Task statement
How do the lines below between the ones holding "Intermezzo in Eb Major, Op. 117, No. 1*" and "your spiritual practice.", inclusive, read? Give them again exactly, with no other lines.

(Records from a collection)
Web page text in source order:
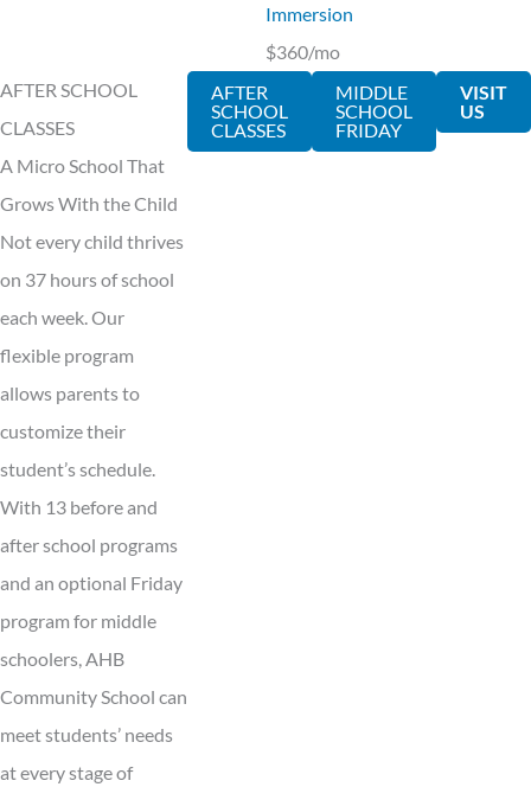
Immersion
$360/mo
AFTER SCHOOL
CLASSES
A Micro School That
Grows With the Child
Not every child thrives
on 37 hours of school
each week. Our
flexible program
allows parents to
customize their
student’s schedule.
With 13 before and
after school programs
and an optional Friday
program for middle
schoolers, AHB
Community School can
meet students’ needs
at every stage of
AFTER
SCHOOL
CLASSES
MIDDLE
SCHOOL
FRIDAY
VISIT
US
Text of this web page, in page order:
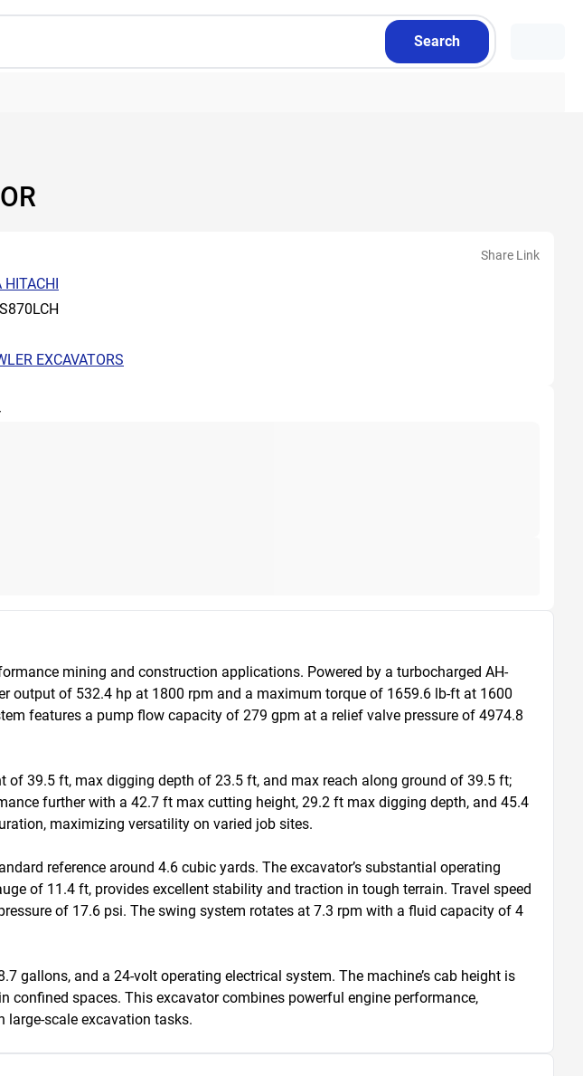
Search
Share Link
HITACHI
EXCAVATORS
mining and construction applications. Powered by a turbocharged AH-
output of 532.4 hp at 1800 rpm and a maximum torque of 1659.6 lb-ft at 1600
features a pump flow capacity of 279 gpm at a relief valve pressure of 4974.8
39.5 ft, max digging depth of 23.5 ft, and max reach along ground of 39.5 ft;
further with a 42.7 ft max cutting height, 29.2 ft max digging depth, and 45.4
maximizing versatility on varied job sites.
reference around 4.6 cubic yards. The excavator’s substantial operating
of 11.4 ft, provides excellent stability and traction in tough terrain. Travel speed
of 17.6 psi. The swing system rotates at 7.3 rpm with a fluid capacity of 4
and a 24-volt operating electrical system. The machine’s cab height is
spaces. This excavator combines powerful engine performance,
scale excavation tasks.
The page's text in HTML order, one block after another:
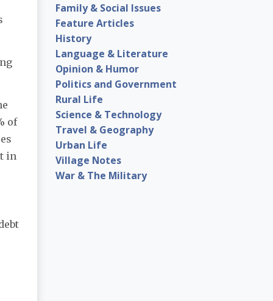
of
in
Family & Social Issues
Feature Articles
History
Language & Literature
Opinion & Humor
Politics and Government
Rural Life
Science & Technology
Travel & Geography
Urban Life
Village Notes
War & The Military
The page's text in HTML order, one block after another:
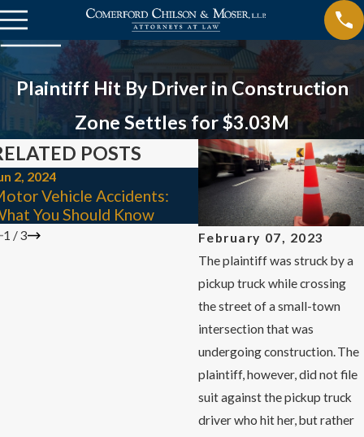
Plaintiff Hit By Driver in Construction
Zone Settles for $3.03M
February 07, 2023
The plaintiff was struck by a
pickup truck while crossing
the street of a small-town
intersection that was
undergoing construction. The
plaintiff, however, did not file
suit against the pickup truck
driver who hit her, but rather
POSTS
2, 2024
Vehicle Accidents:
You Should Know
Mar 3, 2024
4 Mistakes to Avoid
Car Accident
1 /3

---

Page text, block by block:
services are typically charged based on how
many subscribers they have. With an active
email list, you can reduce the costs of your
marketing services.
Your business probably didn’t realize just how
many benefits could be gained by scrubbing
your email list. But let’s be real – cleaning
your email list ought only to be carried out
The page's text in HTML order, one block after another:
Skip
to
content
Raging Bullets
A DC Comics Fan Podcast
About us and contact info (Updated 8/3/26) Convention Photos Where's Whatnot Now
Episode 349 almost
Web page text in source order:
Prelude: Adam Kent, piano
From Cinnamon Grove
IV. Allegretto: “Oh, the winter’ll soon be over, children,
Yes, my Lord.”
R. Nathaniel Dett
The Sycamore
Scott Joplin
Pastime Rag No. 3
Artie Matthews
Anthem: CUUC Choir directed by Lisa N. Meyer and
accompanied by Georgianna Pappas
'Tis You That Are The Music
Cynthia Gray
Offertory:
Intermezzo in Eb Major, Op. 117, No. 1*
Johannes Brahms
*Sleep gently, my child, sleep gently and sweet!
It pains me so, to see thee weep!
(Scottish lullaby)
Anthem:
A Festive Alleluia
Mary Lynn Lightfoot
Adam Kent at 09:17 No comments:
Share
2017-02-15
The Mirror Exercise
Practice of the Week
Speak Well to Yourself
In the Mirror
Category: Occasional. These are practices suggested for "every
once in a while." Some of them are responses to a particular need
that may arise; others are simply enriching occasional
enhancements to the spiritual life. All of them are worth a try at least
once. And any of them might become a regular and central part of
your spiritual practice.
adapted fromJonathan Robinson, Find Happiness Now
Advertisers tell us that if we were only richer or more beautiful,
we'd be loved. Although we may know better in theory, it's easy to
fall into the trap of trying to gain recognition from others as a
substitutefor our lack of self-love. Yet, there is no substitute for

Solution
Intermezzo in Eb Major, Op. 117, No. 1*
Johannes Brahms
*Sleep gently, my child, sleep gently and sweet!
It pains me so, to see thee weep!
(Scottish lullaby)
Anthem:
A Festive Alleluia
Mary Lynn Lightfoot
Adam Kent at 09:17 No comments:
Share
2017-02-15
The Mirror Exercise
Practice of the Week
Speak Well to Yourself
In the Mirror
Category: Occasional. These are practices suggested for "every
once in a while." Some of them are responses to a particular need
that may arise; others are simply enriching occasional
enhancements to the spiritual life. All of them are worth a try at least
once. And any of them might become a regular and central part of
your spiritual practice.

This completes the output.